*Given records:*
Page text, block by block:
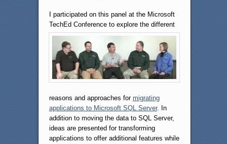
I participated on this panel at the Microsoft
TechEd Conference to explore the different
reasons and approaches for migrating
applications to Microsoft SQL Server. In
addition to moving the data to SQL Server,
ideas are presented for transforming
applications to offer additional features while

*Your task:*
Nothing but the lines from the one containing "addition to moving" to the end of the entries belongs in the answer, and each must match exactly.

*The completed task:*
addition to moving the data to SQL Server,
ideas are presented for transforming
applications to offer additional features while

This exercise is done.